The scope of objective facts and morality

Our recent discussions, particularly on the thread about Jonathan Haidt’s response to Sam Harris’s challenge, left me thinking about the various scopes of objective facts.  In retrospect, it’s a bit obvious to me now that a key question in moral philosophy is, if morality is objective, at what scope is it objective?

Haidt used the terms anthropocentric and non-anthropocentric to divide facts between natural ones and ones within the scope of the human species.  He then uses the mouthful “emergent culture-specific anthropocentric truths” to describe culture related facts.

Just for my own mental categorizations, I’m using slightly simpler terminology.  For one thing, “anthropocentric” feels like a term that is likely to require lengthy explanations every time it is used.  Instead, I’m thinking of the following hierarchy.

1. Universal facts  

These are facts that are determinable through the natural sciences, such as E=mc2 or F=ma.  Universal facts are, as far as we can determine, true throughout time and space.  This is the domain of fields such as physics, chemistry, and geology.

2. Biological facts

These are facts about how evolution and biology works, at least on Earth.  I debated whether this is really part of 1, but decided that since we haven’t observed life anywhere other than on Earth, it might be prudent to consider this as separate.  We may well discover someday that extraterrestrial life operates radically different than Earth life.
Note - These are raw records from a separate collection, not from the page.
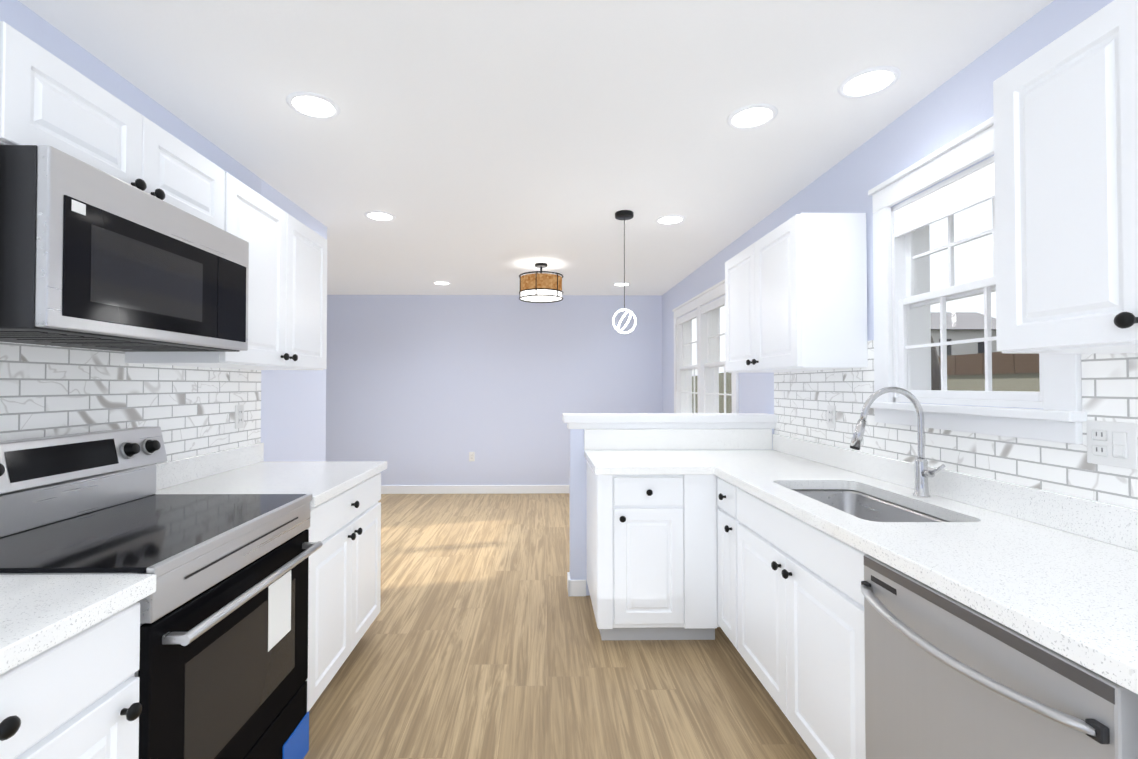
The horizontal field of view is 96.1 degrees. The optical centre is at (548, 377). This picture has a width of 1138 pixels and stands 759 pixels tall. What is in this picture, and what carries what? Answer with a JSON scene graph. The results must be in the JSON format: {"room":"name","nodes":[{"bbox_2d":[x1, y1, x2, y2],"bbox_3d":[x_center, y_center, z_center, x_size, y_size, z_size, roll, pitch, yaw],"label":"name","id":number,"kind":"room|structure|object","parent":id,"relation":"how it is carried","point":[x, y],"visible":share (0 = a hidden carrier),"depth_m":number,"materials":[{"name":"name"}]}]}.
{"room":"kitchen","nodes":[
{"label":"kitchen","id":0,"kind":"room"},
{"bbox_2d":[0,0,260,194],"bbox_3d":[-1.583,0.114,0.704,0.120,2.430,4.060,0,-1,-1],"label":"wall","id":1,"kind":"structure","parent":0,"point":[20,17],"depth_m":1.80,"materials":[{"name":"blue paint"}]},
{"bbox_2d":[0,21,15,144],"bbox_3d":[-1.336,-0.419,0.861,0.357,0.700,0.429,0,-1,-1],"label":"upper cabinet","id":2,"kind":"object","parent":1,"relation":"attached to","point":[7,33],"depth_m":1.10,"materials":[{"name":"white wood"}]},
{"bbox_2d":[12,30,231,233],"bbox_3d":[-1.344,-0.630,1.464,0.357,0.260,0.768,0,-1,-1],"label":"upper cabinet","id":3,"kind":"object","parent":1,"relation":"attached to","point":[48,98],"depth_m":1.35,"materials":[{"name":"white wood"}]},
{"bbox_2d":[0,145,248,351],"bbox_3d":[-1.298,-0.296,1.466,0.448,0.398,0.748,0,-1,-1],"label":"microwave","id":4,"kind":"object","parent":3,"relation":"attached to","point":[91,257],"visible":1,"depth_m":1.25,"materials":[{"name":"silver metal"}]},
{"bbox_2d":[0,342,260,463],"bbox_3d":[-1.520,0.171,0.854,0.008,0.720,3.760,0,-1,-1],"label":"backsplash","id":5,"kind":"structure","parent":1,"relation":"attached to","point":[46,390],"depth_m":1.83,"materials":[{"name":"tile"}]},
{"bbox_2d":[235,405,243,428],"bbox_3d":[-1.533,0.192,2.534,0.009,0.115,0.070,0,-1,-1],"label":"outlet","id":6,"kind":"object","parent":5,"relation":"attached to","point":[239,416],"visible":1,"depth_m":2.53,"materials":[{"name":"white plastic"}]},
{"bbox_2d":[156,443,263,490],"bbox_3d":[-1.506,0.369,0.997,0.020,0.099,3.452,0,-1,-1],"label":"backsplash","id":7,"kind":"structure","parent":1,"relation":"attached to","point":[169,473],"depth_m":2.25,"materials":[{"name":"white stone"}]},
{"bbox_2d":[125,176,326,369],"bbox_3d":[-1.354,-0.397,2.286,0.357,0.700,0.878,0,-1,-1],"label":"upper cabinet","id":8,"kind":"object","parent":1,"relation":"attached to","point":[287,280],"depth_m":2.22,"materials":[{"name":"white wood"}]},
{"bbox_2d":[261,179,326,461],"bbox_3d":[-1.614,0.151,3.153,0.120,2.430,0.840,0,-1,-1],"label":"wall","id":9,"kind":"structure","parent":0,"point":[293,415],"depth_m":3.11,"materials":[{"name":"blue paint"}]},
{"bbox_2d":[326,295,661,485],"bbox_3d":[-1.504,0.199,6.315,6.100,2.430,0.120,0,-1,-1],"label":"wall","id":10,"kind":"structure","parent":0,"point":[428,389],"depth_m":6.26,"materials":[{"name":"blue paint"}]},
{"bbox_2d":[469,452,474,460],"bbox_3d":[-0.943,0.963,6.245,0.070,0.115,0.009,0,-1,-1],"label":"outlet","id":11,"kind":"object","parent":10,"relation":"attached to","point":[471,456],"visible":1,"depth_m":6.24,"materials":[{"name":"white plastic"}]},
{"bbox_2d":[381,485,568,493],"bbox_3d":[-1.578,1.363,6.227,5.950,0.100,0.017,0,-1,-1],"label":"baseboard","id":12,"kind":"structure","parent":10,"relation":"attached to","point":[468,489],"depth_m":6.22,"materials":[{"name":"white wood"}]},
{"bbox_2d":[18,0,1053,294],"bbox_3d":[-1.515,-1.114,2.484,6.220,0.080,7.820,0,-1,-1],"label":"ceiling","id":13,"kind":"structure","parent":0,"point":[486,146],"depth_m":2.04,"materials":[{"name":"white paint"}]},
{"bbox_2d":[286,92,340,118],"bbox_3d":[-0.934,-1.078,2.030,0.198,0.006,0.198,0,-1,-1],"label":"recessed light","id":14,"kind":"object","parent":13,"relation":"in","point":[313,105],"visible":1,"depth_m":2.02,"materials":[{"name":"white plastic"}]},
{"bbox_2d":[364,211,395,220],"bbox_3d":[-1.106,-1.058,3.348,0.198,0.006,0.198,0,-1,-1],"label":"recessed light","id":15,"kind":"object","parent":13,"relation":"in","point":[380,215],"visible":1,"depth_m":3.33,"materials":[{"name":"white plastic"}]},
{"bbox_2d":[432,281,450,284],"bbox_3d":[-1.162,-1.025,5.537,0.198,0.006,0.198,0,-1,-1],"label":"recessed light","id":16,"kind":"object","parent":13,"relation":"in","point":[441,282],"visible":0.98,"depth_m":5.52,"materials":[{"name":"white plastic"}]},
{"bbox_2d":[519,263,562,302],"bbox_3d":[-0.072,-0.878,4.679,0.408,0.325,0.408,0,-1,-1],"label":"drum light","id":17,"kind":"object","parent":13,"relation":"attached to","point":[541,287],"visible":1,"depth_m":4.53,"materials":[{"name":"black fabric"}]},
{"bbox_2d":[612,282,629,285],"bbox_3d":[0.794,-1.024,5.602,0.198,0.006,0.198,0,-1,-1],"label":"recessed light","id":18,"kind":"object","parent":13,"relation":"in","point":[620,284],"visible":0.96,"depth_m":5.60,"materials":[{"name":"white plastic"}]},
{"bbox_2d":[612,210,635,333],"bbox_3d":[0.485,-0.673,3.288,0.158,0.778,0.143,0,-1,-1],"label":"ring pendant light","id":19,"kind":"object","parent":13,"relation":"hanging from","point":[624,215],"visible":1,"depth_m":3.28,"materials":[{"name":"black"}]},
{"bbox_2d":[655,215,685,224],"bbox_3d":[0.813,-1.057,3.423,0.198,0.006,0.198,0,-1,-1],"label":"recessed light","id":20,"kind":"object","parent":13,"relation":"in","point":[669,219],"visible":1,"depth_m":3.41,"materials":[{"name":"white"}]},
{"bbox_2d":[727,104,777,128],"bbox_3d":[0.839,-1.077,2.113,0.198,0.006,0.198,0,-1,-1],"label":"recessed light","id":21,"kind":"object","parent":13,"relation":"in","point":[751,116],"visible":1,"depth_m":2.10,"materials":[{"name":"white plastic"}]},
{"bbox_2d":[837,66,900,97],"bbox_3d":[1.171,-1.080,1.874,0.198,0.006,0.198,0,-1,-1],"label":"recessed light","id":22,"kind":"object","parent":13,"relation":"in","point":[869,82],"visible":1,"depth_m":1.86,"materials":[{"name":"white plastic"}]},
{"bbox_2d":[303,493,816,758],"bbox_3d":[-1.515,1.386,2.446,6.220,0.060,7.820,0,-1,-1],"label":"floor","id":23,"kind":"structure","parent":0,"point":[480,638],"depth_m":2.36,"materials":[{"name":"wood"}]},
{"bbox_2d":[0,603,141,758],"bbox_3d":[-1.188,0.893,0.785,0.650,0.874,0.604,0,-1,-1],"label":"base cabinet","id":24,"kind":"object","parent":23,"relation":"on","point":[69,660],"depth_m":0.95,"materials":[{"name":"white wood"}]},
{"bbox_2d":[0,574,155,678],"bbox_3d":[-1.168,0.427,0.185,0.675,0.039,1.821,0,-1,-1],"label":"countertop","id":25,"kind":"structure","parent":24,"relation":"on","point":[39,614],"depth_m":0.95,"materials":[{"name":"white stone"}]},
{"bbox_2d":[0,426,322,758],"bbox_3d":[-1.135,0.756,1.472,0.665,1.170,0.757,0,-1,-1],"label":"range","id":26,"kind":"object","parent":23,"relation":"on","point":[221,672],"visible":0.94,"depth_m":1.42,"materials":[{"name":"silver metal"}]},
{"bbox_2d":[306,471,380,711],"bbox_3d":[-1.208,0.916,2.279,0.650,0.874,0.856,0,-1,-1],"label":"base cabinet","id":27,"kind":"object","parent":23,"relation":"on","point":[344,574],"depth_m":2.18,"materials":[{"name":"white wood"}]},
{"bbox_2d":[156,461,386,506],"bbox_3d":[-1.195,0.459,2.292,0.675,0.039,0.868,0,-1,-1],"label":"countertop","id":28,"kind":"structure","parent":27,"relation":"on","point":[325,480],"depth_m":2.20,"materials":[{"name":"white stone"}]},
{"bbox_2d":[586,461,687,639],"bbox_3d":[0.457,0.925,2.887,0.433,0.874,0.658,0,-1,-1],"label":"base cabinet","id":29,"kind":"object","parent":23,"relation":"on","point":[628,603],"depth_m":2.56,"materials":[{"name":"white wood"}]},
{"bbox_2d":[584,449,1137,758],"bbox_3d":[0.848,0.443,1.254,1.204,0.039,3.908,0,-1,-1],"label":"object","id":30,"kind":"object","parent":29,"relation":"on","point":[723,535],"depth_m":1.67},
{"bbox_2d":[788,485,959,520],"bbox_3d":[1.124,0.558,1.847,0.420,0.197,0.730,0,-1,-1],"label":"sink","id":31,"kind":"object","parent":30,"relation":"in","point":[859,502],"depth_m":2.07,"materials":[{"name":"silver metal"}]},
{"bbox_2d":[850,387,945,496],"bbox_3d":[1.248,0.232,1.839,0.289,0.400,0.124,0,-1,-1],"label":"faucet","id":32,"kind":"object","parent":30,"relation":"on","point":[923,473],"visible":1,"depth_m":1.87,"materials":[{"name":"silver metal"}]},
{"bbox_2d":[562,413,776,595],"bbox_3d":[0.762,0.801,3.284,1.345,1.135,0.210,0,-1,-1],"label":"wall","id":33,"kind":"structure","parent":23,"relation":"on","point":[577,425],"depth_m":3.21,"materials":[{"name":"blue paint"}]},
{"bbox_2d":[584,429,771,448],"bbox_3d":[0.814,0.388,3.219,1.183,0.130,0.020,0,-1,-1],"label":"backsplash","id":34,"kind":"structure","parent":33,"relation":"attached to","point":[593,438],"depth_m":3.21,"materials":[{"name":"white stone"}]},
{"bbox_2d":[861,554,1137,758],"bbox_3d":[1.111,0.898,1.058,0.674,0.872,0.608,0,-1,-1],"label":"dishwasher","id":35,"kind":"object","parent":23,"relation":"on","point":[947,677],"visible":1,"depth_m":1.02,"materials":[{"name":"silver metal"}]},
{"bbox_2d":[662,0,1113,413],"bbox_3d":[1.520,0.141,2.503,0.150,2.430,7.580,0,-1,-1],"label":"wall","id":36,"kind":"structure","parent":0,"point":[958,104],"depth_m":2.21,"materials":[{"name":"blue paint"}]},
{"bbox_2d":[672,279,738,412],"bbox_3d":[1.464,-0.120,4.757,0.205,1.304,1.850,0,-1,-1],"label":"dining room window","id":37,"kind":"structure","parent":36,"relation":"in","point":[708,362],"depth_m":4.71,"materials":[{"name":"white wood"}]},
{"bbox_2d":[725,213,867,372],"bbox_3d":[1.273,-0.390,2.768,0.317,0.700,0.920,0,-1,-1],"label":"upper cabinet","id":38,"kind":"object","parent":36,"relation":"attached to","point":[796,297],"depth_m":2.31,"materials":[{"name":"white wood"}]},
{"bbox_2d":[772,434,1137,552],"bbox_3d":[1.440,0.374,1.263,0.020,0.100,3.908,0,-1,-1],"label":"backsplash","id":39,"kind":"structure","parent":36,"relation":"attached to","point":[1114,524],"depth_m":1.61,"materials":[{"name":"white stone"}]},
{"bbox_2d":[774,340,1137,508],"bbox_3d":[1.458,0.175,1.127,0.008,0.720,4.230,0,-1,-1],"label":"backsplash","id":40,"kind":"structure","parent":36,"relation":"attached to","point":[803,400],"depth_m":1.70,"materials":[{"name":"tile"}]},
{"bbox_2d":[827,405,835,428],"bbox_3d":[1.431,0.198,2.591,0.009,0.115,0.070,0,-1,-1],"label":"electrical outlet","id":41,"kind":"object","parent":40,"relation":"attached to","point":[831,416],"visible":1,"depth_m":2.58,"materials":[{"name":"white plastic"}]},
{"bbox_2d":[1086,420,1137,469],"bbox_3d":[1.446,0.170,1.317,0.012,0.115,0.116,0,-1,-1],"label":"outlet","id":42,"kind":"object","parent":40,"relation":"attached to","point":[1113,444],"visible":1,"depth_m":1.31,"materials":[{"name":"white plastic"}]},
{"bbox_2d":[868,116,1086,443],"bbox_3d":[1.501,-0.324,1.825,0.205,1.024,0.880,0,-1,-1],"label":"window","id":43,"kind":"structure","parent":36,"relation":"in","point":[904,297],"depth_m":1.91,"materials":[{"name":"white wood"}]},
{"bbox_2d":[993,0,1137,353],"bbox_3d":[1.296,-0.417,0.958,0.317,0.700,0.701,0,-1,-1],"label":"upper cabinet","id":44,"kind":"object","parent":36,"relation":"attached to","point":[1065,110],"depth_m":1.11,"materials":[{"name":"white wood"}]},
{"label":"outside","id":45,"kind":"structure","parent":0,"visible":0},
{"bbox_2d":[692,312,1039,412],"bbox_3d":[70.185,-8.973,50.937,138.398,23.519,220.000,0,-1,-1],"label":"building","id":46,"kind":"structure","parent":45,"point":[963,330],"depth_m":30.44,"materials":[{"name":"brown"}]}
]}

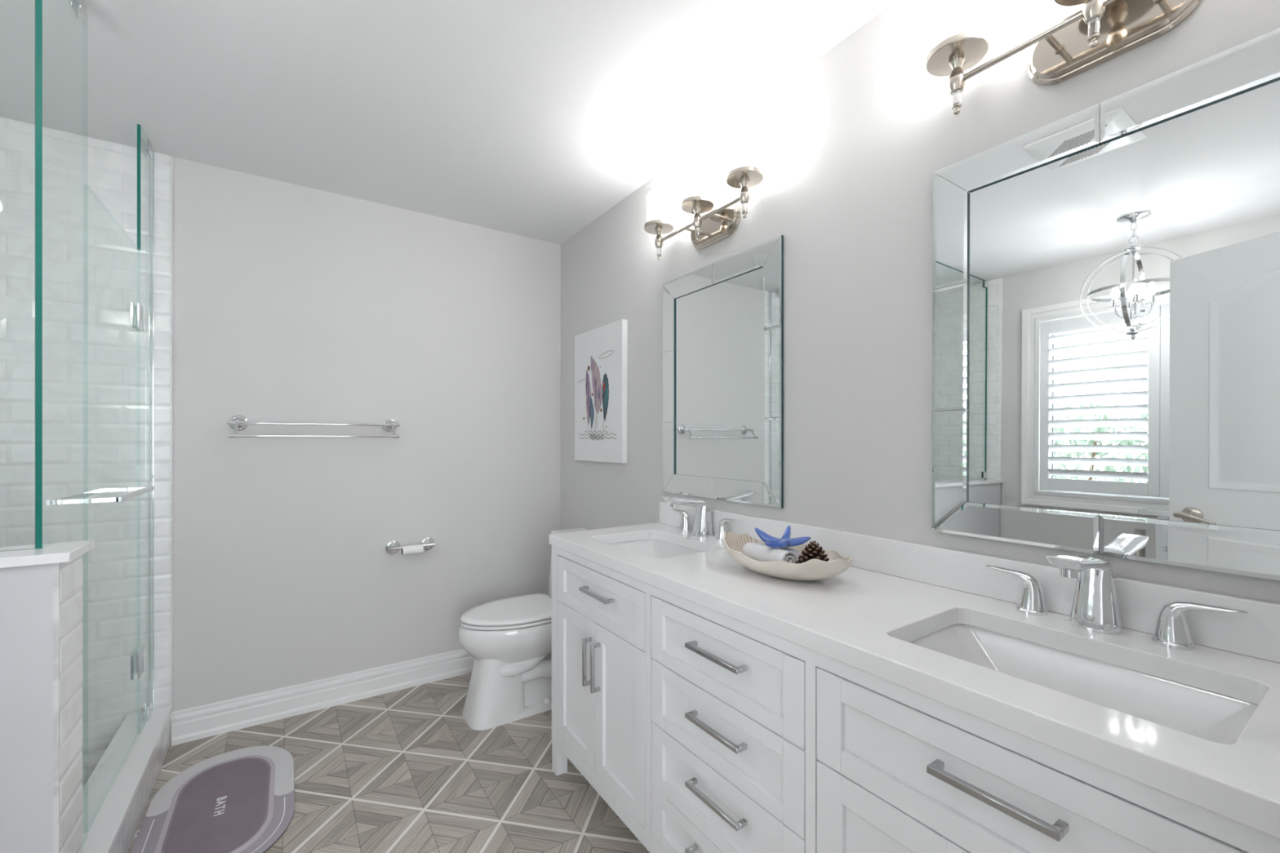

Even limiting ourselves to Earth, I also fully realize that the scope of biological facts is very vast, and what is true for certain types of life is often not true for other types.

This is the domain of biology, paleontology, ecology, and related fields.

3. Human biological facts, or facts of human nature 

This includes facts such as the color blue, that we get hungry if we don’t eat, that we feel fear and other emotions under certain circumstances, and other facts about humans that are not due to choices we make.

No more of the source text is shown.